That was a reason he liked Anisha—she didn’t cry. Her face scrunched up and she’d get a sphinxish slant to her eyes, but then she’d turn away quickly and with three sharp breaths she’d be fine to talk again.
“Just get me a blanket,” he said. “See if you can find one.”
“You can come inside at night,” she said with her back turned. “There are some safe buildings. It’s not cold that way.”
“The blanket isn’t for the cold,” he said.
“Then what’s it for?”
“It’s for you shouldn’t have to see this.”
* * *
She tucked him in against his protests. Didn’t move him. Brought him food, cleaned up his messes, the blood and rude expulsions. Stood sentinel while he dreamed.
His dreams came choked in garlic and dust, terrible outcries that clung to his eyes. He dreamed of becoming hollow, so his skin would fall in flakes down through his bones—of becoming a skeleton, wrapped in pain like a blanket.
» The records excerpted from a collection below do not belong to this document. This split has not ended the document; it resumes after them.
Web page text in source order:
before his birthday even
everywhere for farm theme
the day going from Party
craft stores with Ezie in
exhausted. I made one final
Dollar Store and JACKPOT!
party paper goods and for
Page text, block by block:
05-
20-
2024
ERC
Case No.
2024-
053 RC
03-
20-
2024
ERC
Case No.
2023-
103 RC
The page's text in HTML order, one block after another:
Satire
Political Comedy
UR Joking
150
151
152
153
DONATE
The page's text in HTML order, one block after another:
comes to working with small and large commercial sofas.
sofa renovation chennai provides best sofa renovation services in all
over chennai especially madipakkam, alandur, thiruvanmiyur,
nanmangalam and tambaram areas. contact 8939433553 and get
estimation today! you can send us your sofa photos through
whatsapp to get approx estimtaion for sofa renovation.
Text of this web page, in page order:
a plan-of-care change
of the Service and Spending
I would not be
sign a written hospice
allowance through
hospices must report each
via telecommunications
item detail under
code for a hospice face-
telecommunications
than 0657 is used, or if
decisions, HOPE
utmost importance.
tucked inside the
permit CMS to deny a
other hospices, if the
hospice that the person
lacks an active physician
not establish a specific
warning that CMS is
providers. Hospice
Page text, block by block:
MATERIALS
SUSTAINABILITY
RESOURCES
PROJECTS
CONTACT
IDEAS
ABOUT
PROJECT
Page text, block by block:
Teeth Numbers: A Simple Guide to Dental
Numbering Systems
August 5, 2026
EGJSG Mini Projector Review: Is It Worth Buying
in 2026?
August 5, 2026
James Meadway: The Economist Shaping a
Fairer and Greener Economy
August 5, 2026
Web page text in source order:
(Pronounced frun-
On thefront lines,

He dreamed an unending ache, pushed by his fumbling heart—one long hurt like dusk on the bruised horizon.
Sometimes he would wake up and see that Anisha had a pile of fist-sized stones and would fling them at dogs that got too near. He dreamed of scavengers dancing past his crumbling skin. He dreamed of his bones lasting after him, warmed first by sickness and then desert sun. He dreamed of the edge where they blended, heat to heat, dust to blood, screams to the thirsty air. And then he dreamed of nothing.
He opened his eyes and the world hung about him, tatters for a shroud. Anisha watched him, as if she could learn every crater on his changing face.
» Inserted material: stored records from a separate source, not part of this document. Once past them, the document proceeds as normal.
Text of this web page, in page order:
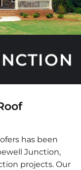
has been
Junction,
projects. Our
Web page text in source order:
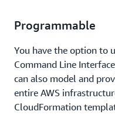
Programmable
You have the option to
Command Line
can also model and
entire AWS
CloudFormation

“I think maybe you’re still alive,” she said. She dribbled water past his lips, and when his throat was wet enough he smiled.
“It’s a ghost phase,” he said. “I don’t know why it happens. It’s all the health I have, now. But this is how it is, this peace is how we die.”
“Why do you think I want to hear this?” she asked.
“Because it’s the world, and a counter won’t help you.” He looked up at her. “But if you go up the highway, up where it bends—”
“Stop, Raul,” she said.
“There’s a manhole cover, Anisha.”
She looked at him with eyes like autumns. “What do you want from me?”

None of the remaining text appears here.